DGET( database, field, criteria ) all fields are required

database – is a list arranged in a tabular format, where the columns represent categories (like name, address, salary, hire date, etc.) and the rows represent records.  The first row in the list contains labels (headers) for the columns.

field – is the label from the top of the column which you are searching for matching information, such as “Name”, “Salary”, or “Hire Date”.  The label must be surrounded by double-quotes, unless the column is defined by a position number counting from the left to right starting with the value 1.

criteria – is the range of cells that contains the condition(s) by which you are qualifying each record in the list.

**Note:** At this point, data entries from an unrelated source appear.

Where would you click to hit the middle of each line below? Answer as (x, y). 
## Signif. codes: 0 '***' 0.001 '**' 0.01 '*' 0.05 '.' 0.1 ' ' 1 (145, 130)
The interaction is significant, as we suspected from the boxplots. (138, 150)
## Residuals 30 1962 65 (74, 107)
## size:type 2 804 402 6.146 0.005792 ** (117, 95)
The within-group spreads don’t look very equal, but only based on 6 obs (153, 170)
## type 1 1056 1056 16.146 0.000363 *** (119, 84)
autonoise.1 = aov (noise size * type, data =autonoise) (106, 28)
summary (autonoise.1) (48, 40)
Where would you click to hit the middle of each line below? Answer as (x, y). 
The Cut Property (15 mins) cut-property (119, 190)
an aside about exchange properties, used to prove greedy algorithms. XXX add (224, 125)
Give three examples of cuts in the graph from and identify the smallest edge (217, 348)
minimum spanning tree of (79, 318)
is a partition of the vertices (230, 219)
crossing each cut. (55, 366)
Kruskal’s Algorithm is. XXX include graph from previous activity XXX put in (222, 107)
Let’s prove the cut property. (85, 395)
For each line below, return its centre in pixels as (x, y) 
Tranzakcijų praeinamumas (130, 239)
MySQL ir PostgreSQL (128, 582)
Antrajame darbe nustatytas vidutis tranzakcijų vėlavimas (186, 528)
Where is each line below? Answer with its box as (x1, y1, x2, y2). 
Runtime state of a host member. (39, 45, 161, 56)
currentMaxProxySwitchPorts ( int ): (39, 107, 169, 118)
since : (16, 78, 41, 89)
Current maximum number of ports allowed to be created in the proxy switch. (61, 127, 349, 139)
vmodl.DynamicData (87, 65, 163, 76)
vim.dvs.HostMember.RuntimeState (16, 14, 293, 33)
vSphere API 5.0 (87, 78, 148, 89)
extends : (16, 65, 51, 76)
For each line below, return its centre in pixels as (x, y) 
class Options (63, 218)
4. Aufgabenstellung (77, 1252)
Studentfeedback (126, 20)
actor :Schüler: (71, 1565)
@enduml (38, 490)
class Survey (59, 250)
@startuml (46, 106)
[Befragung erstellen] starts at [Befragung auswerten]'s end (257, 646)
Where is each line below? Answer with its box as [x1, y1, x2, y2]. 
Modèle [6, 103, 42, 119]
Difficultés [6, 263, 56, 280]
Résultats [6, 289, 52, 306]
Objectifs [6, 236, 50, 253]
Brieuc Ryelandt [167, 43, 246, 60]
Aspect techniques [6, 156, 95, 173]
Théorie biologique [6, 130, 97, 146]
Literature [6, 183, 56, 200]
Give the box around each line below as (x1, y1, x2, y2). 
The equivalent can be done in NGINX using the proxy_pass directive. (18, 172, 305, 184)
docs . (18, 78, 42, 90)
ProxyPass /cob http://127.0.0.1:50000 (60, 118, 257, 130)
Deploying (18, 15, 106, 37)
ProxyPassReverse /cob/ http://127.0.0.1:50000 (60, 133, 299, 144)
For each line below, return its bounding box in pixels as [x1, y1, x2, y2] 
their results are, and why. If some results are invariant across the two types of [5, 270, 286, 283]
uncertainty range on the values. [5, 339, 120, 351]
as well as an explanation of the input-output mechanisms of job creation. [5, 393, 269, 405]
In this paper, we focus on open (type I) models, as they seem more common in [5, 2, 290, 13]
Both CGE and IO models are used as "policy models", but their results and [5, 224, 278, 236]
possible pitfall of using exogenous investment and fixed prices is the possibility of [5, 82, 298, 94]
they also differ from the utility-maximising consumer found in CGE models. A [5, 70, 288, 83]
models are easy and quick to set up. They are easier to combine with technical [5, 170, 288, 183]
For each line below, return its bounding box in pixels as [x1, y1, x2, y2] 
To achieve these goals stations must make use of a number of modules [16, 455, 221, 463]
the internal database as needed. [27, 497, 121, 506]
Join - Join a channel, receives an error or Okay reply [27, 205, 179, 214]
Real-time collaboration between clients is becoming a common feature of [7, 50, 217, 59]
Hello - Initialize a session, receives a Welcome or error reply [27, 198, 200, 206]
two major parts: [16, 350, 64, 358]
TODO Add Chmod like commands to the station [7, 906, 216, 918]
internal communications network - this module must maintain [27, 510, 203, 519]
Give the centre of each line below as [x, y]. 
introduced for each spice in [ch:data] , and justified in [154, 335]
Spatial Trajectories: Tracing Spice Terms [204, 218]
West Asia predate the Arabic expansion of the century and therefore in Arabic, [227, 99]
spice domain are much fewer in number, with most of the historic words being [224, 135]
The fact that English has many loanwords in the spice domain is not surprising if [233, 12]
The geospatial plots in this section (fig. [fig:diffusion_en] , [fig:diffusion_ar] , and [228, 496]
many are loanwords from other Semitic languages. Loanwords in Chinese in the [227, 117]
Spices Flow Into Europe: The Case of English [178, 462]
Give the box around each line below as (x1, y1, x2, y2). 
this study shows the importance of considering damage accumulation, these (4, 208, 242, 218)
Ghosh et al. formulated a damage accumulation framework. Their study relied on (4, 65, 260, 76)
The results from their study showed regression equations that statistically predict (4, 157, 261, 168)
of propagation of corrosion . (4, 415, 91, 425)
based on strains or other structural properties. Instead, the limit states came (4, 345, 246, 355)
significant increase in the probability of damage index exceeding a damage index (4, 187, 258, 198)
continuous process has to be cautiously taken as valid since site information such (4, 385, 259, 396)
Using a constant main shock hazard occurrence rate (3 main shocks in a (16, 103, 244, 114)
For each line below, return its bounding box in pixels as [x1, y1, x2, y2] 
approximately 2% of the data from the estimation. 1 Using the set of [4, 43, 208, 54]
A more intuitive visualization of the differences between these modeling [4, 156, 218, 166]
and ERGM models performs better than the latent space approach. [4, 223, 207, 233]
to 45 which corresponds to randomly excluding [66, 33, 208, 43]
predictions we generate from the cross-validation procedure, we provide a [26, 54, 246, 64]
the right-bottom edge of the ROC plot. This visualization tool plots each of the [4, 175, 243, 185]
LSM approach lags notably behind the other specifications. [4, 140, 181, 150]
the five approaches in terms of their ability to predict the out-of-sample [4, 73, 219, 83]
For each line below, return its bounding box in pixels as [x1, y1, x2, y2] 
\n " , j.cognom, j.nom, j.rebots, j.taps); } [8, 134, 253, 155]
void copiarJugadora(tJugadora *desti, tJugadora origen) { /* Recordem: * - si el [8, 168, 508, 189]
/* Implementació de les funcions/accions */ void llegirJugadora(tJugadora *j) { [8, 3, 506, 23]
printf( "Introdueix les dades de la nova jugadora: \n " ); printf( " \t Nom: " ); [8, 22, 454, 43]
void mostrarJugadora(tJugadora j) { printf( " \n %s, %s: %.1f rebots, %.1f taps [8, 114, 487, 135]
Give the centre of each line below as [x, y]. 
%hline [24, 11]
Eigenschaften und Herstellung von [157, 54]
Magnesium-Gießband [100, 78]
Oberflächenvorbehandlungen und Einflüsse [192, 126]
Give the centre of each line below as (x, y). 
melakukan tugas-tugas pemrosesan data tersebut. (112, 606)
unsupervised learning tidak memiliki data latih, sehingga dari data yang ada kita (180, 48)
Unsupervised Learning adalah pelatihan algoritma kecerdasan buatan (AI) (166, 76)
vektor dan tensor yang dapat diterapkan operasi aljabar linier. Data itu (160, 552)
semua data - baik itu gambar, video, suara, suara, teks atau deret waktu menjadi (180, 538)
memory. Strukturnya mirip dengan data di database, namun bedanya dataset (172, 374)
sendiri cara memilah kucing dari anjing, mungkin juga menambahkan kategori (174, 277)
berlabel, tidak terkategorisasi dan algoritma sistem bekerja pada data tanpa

All that sounds specific yet vague at the same time.  Perhaps some examples are in order.

Example #1 – DGET with One Criterion

Below we see a simple table that has three columns: Division, Department, and Name.

Our objective is to create a dropdown list in cell F3 that displays a list of names contained in the table.  Once a name is selected from the dropdown list, the corresponding Division is to be displayed in cell G3.

Off to the side in column P we have a list of names that we will use to populate the dropdown in cell F3 using Data Validation.

Create the Data Validation dropdown by performing the following steps:

  1. Select cell F3
  2. Select Data (tab) -> Data Tools (group) -> Data Validation
  3. In the Data Validation dialog box, on the Settings tab select List from the Allow dropdown
  4. Populate the Source field with the range =$P$2:$P$32
  5. Select the Error Alert tab and deselect the checkbox for “Show error alert after invalid data is entered”. This will allow DGET to work with approximate matches.
  6. Click OK
  7. Test the Data Validation dropdown by selecting a name, such as “Kim West”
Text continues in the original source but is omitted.